Closed onepiece666 closed 3 years ago

onepiece666 commented 3 years ago

1、if i use the SMPL parameter generated by SMPLify-X. Should i use the 'trans' matrix genereted by SMPLify-X of SMPL to get the 'sampled_vertices' , or could i use SMPL(pose, betas, trans) to get the 'sampled_vertices' ? 2、And how do we get the camera coordinates from joints calaculated from 'sampled_vertices' generated by SMPL(). use 'self.smpl.get_train_joints(sampled_vertices)' ? but it never use 'J_regressor_h36m.npy'

I've just been in touch with this research direction, and I'm looking forward to your reply. Thank you

onepiece666 commented 3 years ago

image When I train the net at epoch8. i find some problems at knee and ankle. Is it my dataset problem because i use the smpl parameters geneterated by smplify-x (ignore 'trans') and use 'self.smpl.get_train_joints(sampled_vertices)' to get the 'sampled_joints_3d', and calaculate the loss between 'sampled_joints_3d' and 'gt_keypoints_3d' In camera coordinate system.
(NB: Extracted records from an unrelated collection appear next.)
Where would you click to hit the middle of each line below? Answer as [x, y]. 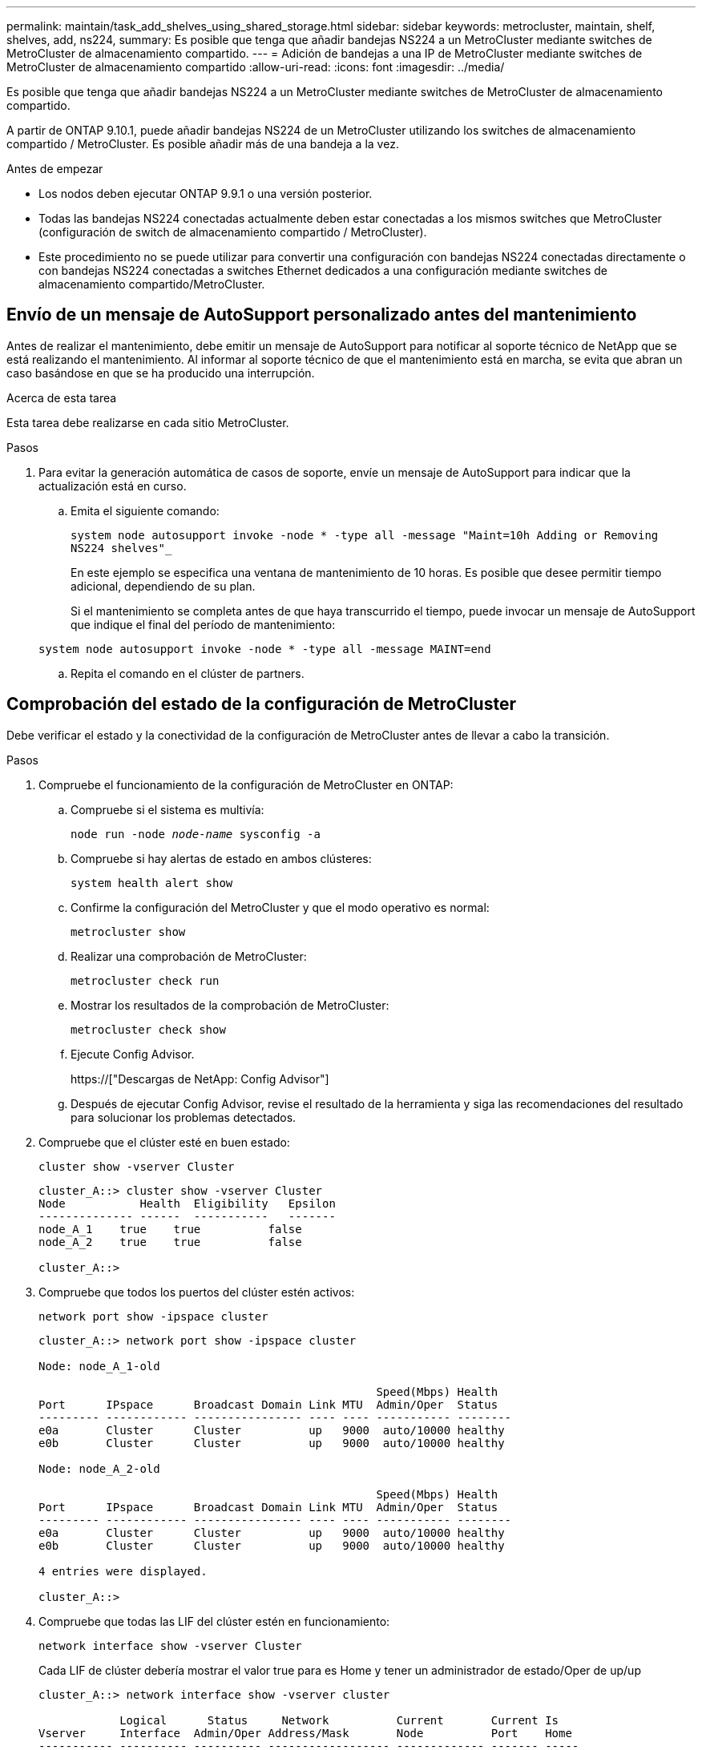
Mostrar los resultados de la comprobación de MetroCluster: [230, 1005]
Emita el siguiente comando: [145, 510]
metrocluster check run [145, 980]
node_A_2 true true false [170, 1242]
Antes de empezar [55, 169]
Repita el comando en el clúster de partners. [188, 673]
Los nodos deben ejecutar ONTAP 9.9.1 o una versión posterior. [206, 194]
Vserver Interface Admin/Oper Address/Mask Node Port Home [305, 1733]
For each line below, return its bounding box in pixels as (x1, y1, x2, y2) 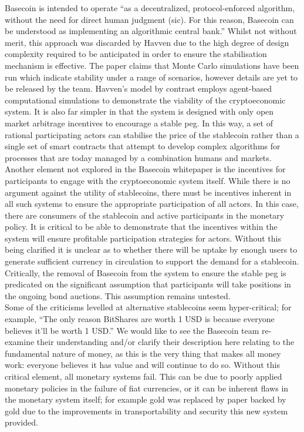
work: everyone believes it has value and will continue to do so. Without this (5, 359, 280, 371)
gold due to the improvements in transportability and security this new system (5, 404, 288, 417)
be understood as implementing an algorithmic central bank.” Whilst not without (5, 25, 297, 37)
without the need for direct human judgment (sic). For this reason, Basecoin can (5, 13, 294, 25)
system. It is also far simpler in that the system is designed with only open (5, 105, 274, 118)
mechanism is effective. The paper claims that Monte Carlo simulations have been (5, 59, 299, 71)
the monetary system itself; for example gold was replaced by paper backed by (5, 393, 286, 406)
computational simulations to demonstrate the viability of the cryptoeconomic (5, 93, 286, 106)
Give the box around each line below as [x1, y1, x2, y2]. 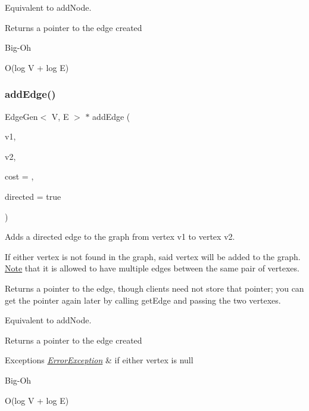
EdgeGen [5, 110, 38, 122]
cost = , [5, 170, 34, 183]
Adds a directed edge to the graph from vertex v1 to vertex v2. [5, 230, 235, 243]
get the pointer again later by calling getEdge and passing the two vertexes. [5, 293, 281, 306]
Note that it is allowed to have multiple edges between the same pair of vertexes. [5, 262, 299, 274]
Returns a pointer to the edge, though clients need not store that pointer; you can [5, 282, 304, 294]
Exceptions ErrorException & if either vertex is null [5, 354, 193, 366]
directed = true [5, 190, 61, 202]
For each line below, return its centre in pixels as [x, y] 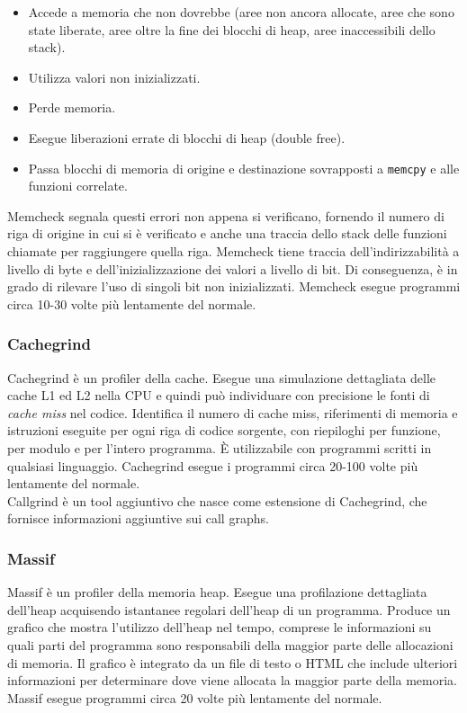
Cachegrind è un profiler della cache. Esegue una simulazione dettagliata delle [222, 377]
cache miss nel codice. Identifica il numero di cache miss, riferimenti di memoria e [233, 412]
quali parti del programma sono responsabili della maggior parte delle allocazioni [230, 644]
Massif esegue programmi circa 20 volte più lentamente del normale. [195, 697]
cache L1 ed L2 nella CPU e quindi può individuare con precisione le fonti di [219, 395]
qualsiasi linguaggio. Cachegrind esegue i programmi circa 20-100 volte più [213, 465]
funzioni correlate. [78, 186]
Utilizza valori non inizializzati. [114, 77]
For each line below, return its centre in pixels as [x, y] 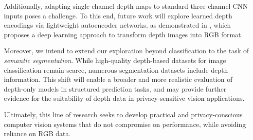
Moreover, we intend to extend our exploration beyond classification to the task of [126, 51]
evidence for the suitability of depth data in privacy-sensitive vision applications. [124, 98]
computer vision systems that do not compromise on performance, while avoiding [125, 124]
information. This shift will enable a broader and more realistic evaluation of [118, 79]
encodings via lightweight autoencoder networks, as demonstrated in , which [117, 25]
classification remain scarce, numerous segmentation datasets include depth [116, 70]
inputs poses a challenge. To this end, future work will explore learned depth [118, 15]
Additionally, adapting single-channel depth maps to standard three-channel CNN [126, 6]
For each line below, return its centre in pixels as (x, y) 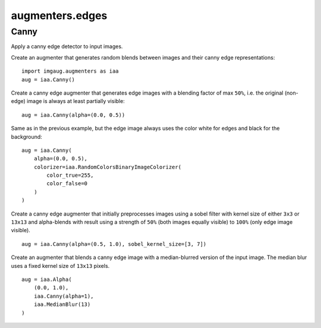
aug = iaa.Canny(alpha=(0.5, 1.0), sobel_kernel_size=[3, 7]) (114, 244)
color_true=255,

zengwang430521 commented 3 years ago

Hi, to get the 'gt_vertices', you do not need to use the 'trans' matrix. In our framework, the translation is realized by the camera parameters.

When calculating the loss on 3D joints, we use the coordinates relative to the pelvis. So you can omit the translation between SMPL model and camera coordinates.

According to your image, it seems that the left and right 2D joints of legs, knees and ankles are swapped, which caused the error.

onepiece666 commented 3 years ago

Thank you for your quick reply. I will try your suggestion. Thank you.